# Cork Bark Sterilization



## Tweak (May 11, 2012)

Firstly, I did attempt to run a search for this question but no such luck. I know that the common practice to sterilize bark from the woods is to bake it, but is this necessary for the cork bark rounds exo terra sells?


----------



## poisoned (May 11, 2012)

No, you don't have to. I bake ones from outside just to kill any bugs that might live inside. IMO mold is more likely to grow on sterilized material.


----------



## Sedition (May 11, 2012)

Considering the persistence of life, achieving a state of absolute sterility is impossible (and unecessary in this case).

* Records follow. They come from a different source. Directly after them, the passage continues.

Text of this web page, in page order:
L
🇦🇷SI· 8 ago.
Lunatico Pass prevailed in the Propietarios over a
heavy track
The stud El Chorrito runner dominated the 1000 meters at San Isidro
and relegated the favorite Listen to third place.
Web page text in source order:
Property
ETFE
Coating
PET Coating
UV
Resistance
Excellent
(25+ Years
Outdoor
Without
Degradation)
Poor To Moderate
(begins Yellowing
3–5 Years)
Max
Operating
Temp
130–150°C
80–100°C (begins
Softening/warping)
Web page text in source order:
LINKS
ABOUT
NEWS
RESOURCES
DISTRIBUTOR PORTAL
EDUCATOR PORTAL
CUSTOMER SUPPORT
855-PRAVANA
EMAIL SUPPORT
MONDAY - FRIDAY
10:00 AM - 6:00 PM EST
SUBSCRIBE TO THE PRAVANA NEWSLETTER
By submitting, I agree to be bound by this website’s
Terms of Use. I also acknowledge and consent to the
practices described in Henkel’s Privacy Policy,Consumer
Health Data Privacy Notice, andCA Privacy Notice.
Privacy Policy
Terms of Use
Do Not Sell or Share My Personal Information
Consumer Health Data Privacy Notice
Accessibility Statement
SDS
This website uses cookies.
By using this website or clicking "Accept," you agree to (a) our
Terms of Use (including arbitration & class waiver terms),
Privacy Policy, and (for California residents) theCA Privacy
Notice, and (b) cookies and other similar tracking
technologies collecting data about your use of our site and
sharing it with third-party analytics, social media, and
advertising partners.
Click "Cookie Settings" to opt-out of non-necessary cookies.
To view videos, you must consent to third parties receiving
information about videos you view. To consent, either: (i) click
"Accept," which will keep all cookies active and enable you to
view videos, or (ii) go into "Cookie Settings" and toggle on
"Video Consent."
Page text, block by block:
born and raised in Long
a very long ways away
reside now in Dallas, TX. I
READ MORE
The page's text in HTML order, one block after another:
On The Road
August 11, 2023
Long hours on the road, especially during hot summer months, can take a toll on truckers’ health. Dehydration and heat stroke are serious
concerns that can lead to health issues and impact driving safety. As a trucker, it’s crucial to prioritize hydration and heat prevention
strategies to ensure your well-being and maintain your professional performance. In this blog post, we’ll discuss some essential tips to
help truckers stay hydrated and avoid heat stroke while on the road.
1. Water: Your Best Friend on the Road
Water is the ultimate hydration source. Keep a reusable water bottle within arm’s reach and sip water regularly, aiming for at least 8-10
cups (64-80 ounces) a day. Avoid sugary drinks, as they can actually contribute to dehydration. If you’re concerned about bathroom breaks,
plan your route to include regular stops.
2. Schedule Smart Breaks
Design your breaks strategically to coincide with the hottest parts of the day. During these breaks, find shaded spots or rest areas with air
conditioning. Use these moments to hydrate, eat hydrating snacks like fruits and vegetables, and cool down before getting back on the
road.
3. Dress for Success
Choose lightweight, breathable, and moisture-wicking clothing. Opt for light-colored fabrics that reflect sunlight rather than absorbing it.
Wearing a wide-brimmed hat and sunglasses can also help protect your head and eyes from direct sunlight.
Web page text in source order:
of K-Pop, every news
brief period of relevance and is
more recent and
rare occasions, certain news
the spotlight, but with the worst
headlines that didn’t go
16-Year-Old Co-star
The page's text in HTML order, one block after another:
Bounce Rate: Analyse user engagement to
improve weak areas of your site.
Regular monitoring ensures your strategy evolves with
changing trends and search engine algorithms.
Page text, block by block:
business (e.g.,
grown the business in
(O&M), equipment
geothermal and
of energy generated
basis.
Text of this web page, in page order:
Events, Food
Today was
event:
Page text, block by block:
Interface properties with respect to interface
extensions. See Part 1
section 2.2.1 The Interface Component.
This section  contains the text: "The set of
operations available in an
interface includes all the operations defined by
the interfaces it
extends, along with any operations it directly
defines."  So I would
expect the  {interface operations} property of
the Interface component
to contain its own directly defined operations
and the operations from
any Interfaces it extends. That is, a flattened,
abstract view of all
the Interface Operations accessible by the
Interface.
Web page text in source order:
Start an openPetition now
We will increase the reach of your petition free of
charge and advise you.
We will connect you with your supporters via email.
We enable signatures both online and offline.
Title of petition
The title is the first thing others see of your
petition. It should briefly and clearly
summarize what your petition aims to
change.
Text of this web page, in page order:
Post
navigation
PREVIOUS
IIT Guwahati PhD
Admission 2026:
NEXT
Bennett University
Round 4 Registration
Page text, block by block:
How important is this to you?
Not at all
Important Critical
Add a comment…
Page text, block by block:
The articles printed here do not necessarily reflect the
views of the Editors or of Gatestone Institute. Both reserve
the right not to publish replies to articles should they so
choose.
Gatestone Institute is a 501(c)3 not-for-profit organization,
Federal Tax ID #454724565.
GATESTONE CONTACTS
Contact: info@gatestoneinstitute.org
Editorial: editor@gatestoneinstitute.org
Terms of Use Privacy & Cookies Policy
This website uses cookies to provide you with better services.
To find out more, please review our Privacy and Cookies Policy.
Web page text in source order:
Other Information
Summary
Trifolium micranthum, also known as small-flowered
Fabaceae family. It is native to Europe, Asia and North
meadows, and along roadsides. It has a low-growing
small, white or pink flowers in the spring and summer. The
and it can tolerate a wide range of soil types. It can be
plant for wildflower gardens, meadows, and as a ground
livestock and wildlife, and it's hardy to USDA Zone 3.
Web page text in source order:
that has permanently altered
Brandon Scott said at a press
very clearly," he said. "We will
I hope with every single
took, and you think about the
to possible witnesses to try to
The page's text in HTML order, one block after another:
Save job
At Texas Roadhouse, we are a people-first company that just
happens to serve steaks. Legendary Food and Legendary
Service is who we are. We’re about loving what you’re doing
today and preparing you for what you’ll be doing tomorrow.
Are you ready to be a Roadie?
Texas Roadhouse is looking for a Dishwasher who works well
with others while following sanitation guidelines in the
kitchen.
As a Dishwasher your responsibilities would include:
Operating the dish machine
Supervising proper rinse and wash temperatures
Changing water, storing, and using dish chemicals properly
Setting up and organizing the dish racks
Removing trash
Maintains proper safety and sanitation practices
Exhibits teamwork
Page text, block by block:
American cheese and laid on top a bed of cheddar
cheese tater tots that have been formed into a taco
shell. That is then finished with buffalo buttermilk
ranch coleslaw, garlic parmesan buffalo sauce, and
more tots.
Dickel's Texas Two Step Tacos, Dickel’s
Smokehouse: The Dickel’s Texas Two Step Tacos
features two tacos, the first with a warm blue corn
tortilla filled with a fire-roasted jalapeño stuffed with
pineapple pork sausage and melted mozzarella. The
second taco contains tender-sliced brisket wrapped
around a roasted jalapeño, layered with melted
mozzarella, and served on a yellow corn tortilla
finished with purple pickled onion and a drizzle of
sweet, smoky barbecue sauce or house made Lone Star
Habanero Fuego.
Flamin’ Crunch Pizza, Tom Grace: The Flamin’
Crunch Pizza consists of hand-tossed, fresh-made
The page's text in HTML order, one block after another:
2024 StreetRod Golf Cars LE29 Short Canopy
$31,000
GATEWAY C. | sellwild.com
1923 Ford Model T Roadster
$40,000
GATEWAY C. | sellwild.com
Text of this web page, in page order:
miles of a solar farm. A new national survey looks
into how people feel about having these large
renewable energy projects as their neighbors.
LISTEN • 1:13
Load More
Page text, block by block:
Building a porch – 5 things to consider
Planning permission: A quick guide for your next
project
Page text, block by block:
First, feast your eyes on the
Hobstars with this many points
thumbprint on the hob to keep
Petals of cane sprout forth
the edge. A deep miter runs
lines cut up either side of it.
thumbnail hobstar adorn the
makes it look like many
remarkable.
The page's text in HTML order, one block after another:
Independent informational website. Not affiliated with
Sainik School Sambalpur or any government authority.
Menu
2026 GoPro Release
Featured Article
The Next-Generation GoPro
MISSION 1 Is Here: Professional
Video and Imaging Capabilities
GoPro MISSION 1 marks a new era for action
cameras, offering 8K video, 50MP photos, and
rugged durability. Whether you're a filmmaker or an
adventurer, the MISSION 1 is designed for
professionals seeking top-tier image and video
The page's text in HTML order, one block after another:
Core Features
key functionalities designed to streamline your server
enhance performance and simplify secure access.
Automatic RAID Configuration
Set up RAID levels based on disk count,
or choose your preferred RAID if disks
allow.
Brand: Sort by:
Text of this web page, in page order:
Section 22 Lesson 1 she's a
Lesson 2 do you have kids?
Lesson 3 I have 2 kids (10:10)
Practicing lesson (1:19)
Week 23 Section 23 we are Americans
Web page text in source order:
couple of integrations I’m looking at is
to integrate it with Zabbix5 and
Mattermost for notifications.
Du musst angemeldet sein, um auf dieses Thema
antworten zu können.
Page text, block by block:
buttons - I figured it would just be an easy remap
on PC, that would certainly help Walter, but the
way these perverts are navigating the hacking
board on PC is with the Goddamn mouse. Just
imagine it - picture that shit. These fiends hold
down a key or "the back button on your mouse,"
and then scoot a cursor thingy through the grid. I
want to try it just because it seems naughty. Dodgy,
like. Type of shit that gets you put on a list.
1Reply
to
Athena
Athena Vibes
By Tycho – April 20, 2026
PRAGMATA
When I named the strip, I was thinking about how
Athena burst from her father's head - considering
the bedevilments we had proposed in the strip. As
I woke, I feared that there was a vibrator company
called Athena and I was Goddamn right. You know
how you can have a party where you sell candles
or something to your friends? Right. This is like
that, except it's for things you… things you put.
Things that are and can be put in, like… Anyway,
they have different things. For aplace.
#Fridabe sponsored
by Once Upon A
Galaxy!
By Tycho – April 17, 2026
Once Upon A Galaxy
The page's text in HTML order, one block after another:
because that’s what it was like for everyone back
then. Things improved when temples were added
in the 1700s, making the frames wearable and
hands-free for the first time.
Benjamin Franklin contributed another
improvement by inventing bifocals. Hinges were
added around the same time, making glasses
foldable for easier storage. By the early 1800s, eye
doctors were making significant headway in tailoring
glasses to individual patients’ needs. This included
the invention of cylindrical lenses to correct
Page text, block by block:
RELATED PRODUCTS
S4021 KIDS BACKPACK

Nevertheless, it's a good idea to attempt the reduction of 'unwanteds' in your enclosures. (Porous organics may be exposed to a host of invasive things during shipment and storage, regardless of the best efforts of any given supply source.)


----------



## philge (May 11, 2012)

You probably wont need to sterilize cork bark bought from a pet store or online. If you want to be safe about it, just toss it in the microwave for a few minutes. That's usually what I do. It's faster and easier than baking it, and I hate turning the oven on when it's warm out.


----------



## hamhock 74 (May 11, 2012)

I just give it a wash to get all the dust and dirt off, let it dry then cut as needed.


----------